## YOUR GOAL
Search the lines of the records for the word "Inspiration", and copy every line that has it.

(Beginning of EXERCISE DATA)

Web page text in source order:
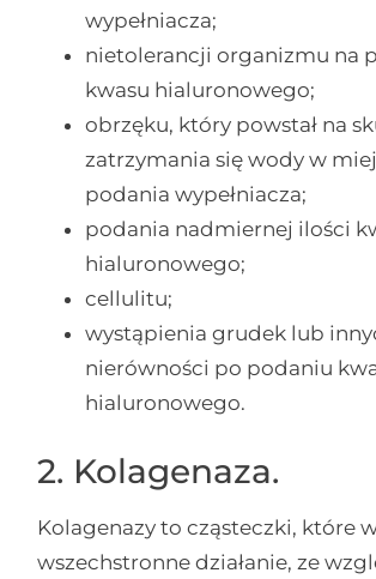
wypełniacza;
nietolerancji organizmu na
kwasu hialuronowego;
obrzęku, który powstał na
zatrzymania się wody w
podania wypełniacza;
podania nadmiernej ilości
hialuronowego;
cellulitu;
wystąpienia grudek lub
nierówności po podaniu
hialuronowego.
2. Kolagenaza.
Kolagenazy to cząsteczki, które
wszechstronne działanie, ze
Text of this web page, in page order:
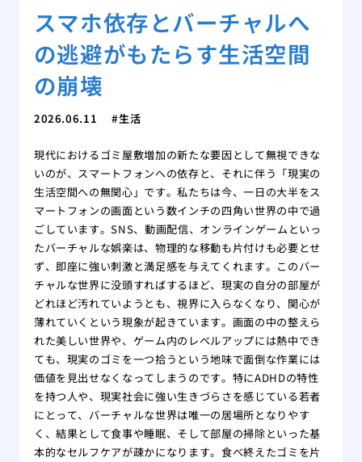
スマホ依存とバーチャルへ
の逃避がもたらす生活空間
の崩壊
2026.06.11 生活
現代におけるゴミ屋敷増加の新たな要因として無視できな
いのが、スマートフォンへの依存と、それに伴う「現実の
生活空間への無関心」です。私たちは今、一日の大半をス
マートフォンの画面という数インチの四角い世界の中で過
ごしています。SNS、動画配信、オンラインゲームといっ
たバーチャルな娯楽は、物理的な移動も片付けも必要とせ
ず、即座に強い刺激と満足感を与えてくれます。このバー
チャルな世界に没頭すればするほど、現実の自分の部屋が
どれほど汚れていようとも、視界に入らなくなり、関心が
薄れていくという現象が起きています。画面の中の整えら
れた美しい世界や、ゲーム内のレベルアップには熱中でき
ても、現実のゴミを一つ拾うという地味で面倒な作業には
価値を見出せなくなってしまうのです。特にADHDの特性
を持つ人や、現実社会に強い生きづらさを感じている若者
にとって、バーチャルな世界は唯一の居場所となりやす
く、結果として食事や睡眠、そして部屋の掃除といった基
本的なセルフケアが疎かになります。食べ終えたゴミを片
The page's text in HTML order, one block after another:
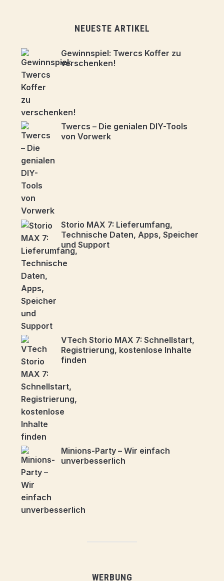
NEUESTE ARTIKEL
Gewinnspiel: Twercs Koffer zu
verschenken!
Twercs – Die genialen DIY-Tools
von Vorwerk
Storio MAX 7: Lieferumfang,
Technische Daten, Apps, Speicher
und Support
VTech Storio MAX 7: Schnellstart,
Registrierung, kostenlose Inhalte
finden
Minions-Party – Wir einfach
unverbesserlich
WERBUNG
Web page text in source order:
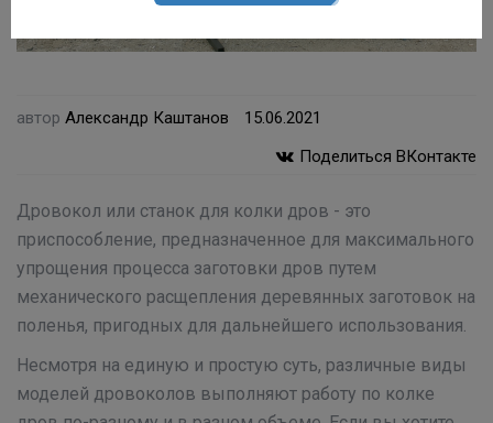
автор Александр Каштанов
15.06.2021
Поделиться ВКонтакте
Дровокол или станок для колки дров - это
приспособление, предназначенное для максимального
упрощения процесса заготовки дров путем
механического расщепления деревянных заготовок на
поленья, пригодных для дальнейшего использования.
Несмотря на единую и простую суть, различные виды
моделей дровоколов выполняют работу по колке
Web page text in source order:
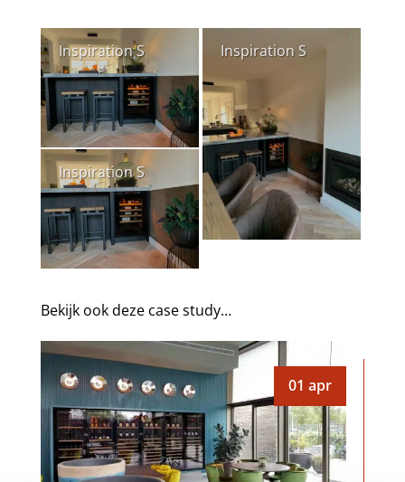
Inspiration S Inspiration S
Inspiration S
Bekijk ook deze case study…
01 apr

(End of EXERCISE DATA)

## ANSWER TO THIS PROBLEM
Inspiration S Inspiration S
Inspiration S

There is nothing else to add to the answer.